Harmonisches Miteinander – Kaninchenhaltung in der Wohnung

Kaninchen sind keine Einzelgänger und brauchen Auslauf. Beachten Sie dies bei der Kaninchenhaltung in der Wohnung. Nur so ist gewährleistet, dass sich die Kleintiere wohlfühlen und kein aggressives Verhalten entwickeln. 

Kaninchen in der Wohnung artgerecht halten

Weil Kaninchen beim Freigang nicht immer stubenrein sind, hilft eine alte Decke. (Foto: Maja Dumat/pixelio.de)

Ein Freigehege für Kaninchen ist nicht immer möglich. In so einem Fall entscheiden sich Menschen dafür, die Kleintiere in der Wohnung zu halten. Um so wichtiger ist es dann, den Kaninchen genügend Platz und Beschäftigung zu bieten. Werden einige Tipps und Anregungen beachtet, sind eine artgerechte Haltung und ein harmonisches Zusammenleben zwischen Mensch und Tier möglich.

Grosse Gehege für die Kaninchen

Im Handel werden die unterschiedlichsten Gehege angeboten. Leider werden noch immer viele Käfige für Kaninchen verkauft, die für eine artgerechte Haltung zu klein sind. Kaninchen brauchen viel Platz. Kaufen Sie so ein grosses Kaninchengehege, damit Sie für mindestens sechs Quadratmeter unverstellte Grundfläche ab zwei Kaninchen sorgen können. Achten Sie bei der Beschaffung von Futter- und Trinkschalen sowie Klettergerüsten darauf, das Gehege damit nicht vollzustellen. In einem geräumigen Kaninchengehege können Sie auch in den Zeiten, wo Sie nicht in der Wohnung sind, den Kaninchen genügend Auslauf ermöglichen.

Stellen Sie das Gehege nicht an einen Platz, wo es zu laut ist und ein ständiges Geläufe gibt, damit die Kaninchen ihre Ruhe haben. Zudem ist ein sonniger Platz ungeeignet, am besten stellen Sie den Käfig in eine Ecke gegenüber dem Fenster oder in ein separates Zimmer.

Worauf achten bei der Kaninchenhaltung in der Wohnung

Schauen Sie in erster Linie, dass Sie mindestens zwei Kaninchen halten, weil sie Artgenossen um sich herum brauchen. Zweitens müssen Sie achtgeben bei Elektrokabel, Tapeten, Zimmerpflanzen und andere Einrichtungsgegenstände, weil Kaninchen mit Leidenschaft daran knabbern. Wichtig ist, dass Pflanzen, vor allem giftige Zimmerpflanzen und Elektrokabel für die Kaninchen unerreichbar sind. Auch spitze oder scharfkantige Gegenstände gehören nicht in die Nähe der Tiere.
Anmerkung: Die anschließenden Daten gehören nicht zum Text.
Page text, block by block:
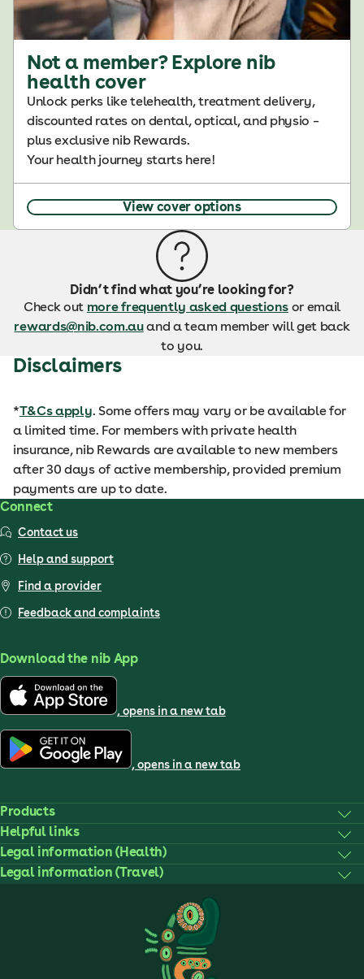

Wenn die Kaninchen ihren täglichen Auslauf bekommen, lassen Sie die Kleintiere am besten nicht unbeaufsichtigt. So können sie auch nicht unter den Möbeln verschwinden. Sind einige Bereiche der Wohnung tabu für die Tiere, können diese Bereiche mit einem handelsüblichen Freilaufgehege begrenzt werden.

Am einfachsten ist es, wenn die Kaninchen selbst entscheiden können, ob und wie lange sie das Gehege verlassen und die Wohnung erkunden. Am besten steht das Gehege auf dem Boden oder ist durch eine flache Rampe mit dem Auslauf verbunden. Meistens sind Kaninchen nicht völlig stubenrein, deshalb ist es sinnvoll, den Boden mit alten Decken oder Bettlaken abzudecken.

Trotz Auslauf ist eine sinnvolle Beschäftigung notwendig

Kaninchen wollen beschäftigt werden und haben grossen Spass dabei. Die kleinen Mitbewohner freuen sich über jede Abwechslung. Aus Kartons lassen sich kleine Abenteuerpaläste bauen, auch eine Buddelkiste sollte bei der Kaninchenhaltung in der Wohnung nicht fehlen. Der Behälter kann mit verschiedenen Materialien, wie beispielsweise Sand, Blättern, Erde oder Rindenmulch befüllt werden. Die Kaninchen werden es lieben.

Eine weitere Beschäftigungsmöglichkeit für das Kaninchen ist ein Snackball. Einfach den Ball mit Leckereien befüllen und schon ist es ein Riesenspass für Mensch und Tier. Allein mit einfachen Gegenständen, die in jedem Haushalt vorhanden sind, können lustige Parcours gebaut werden. Stühle, Steine und Kartons sind schnell aufgestellt und bereiten den Kaninchen Freude.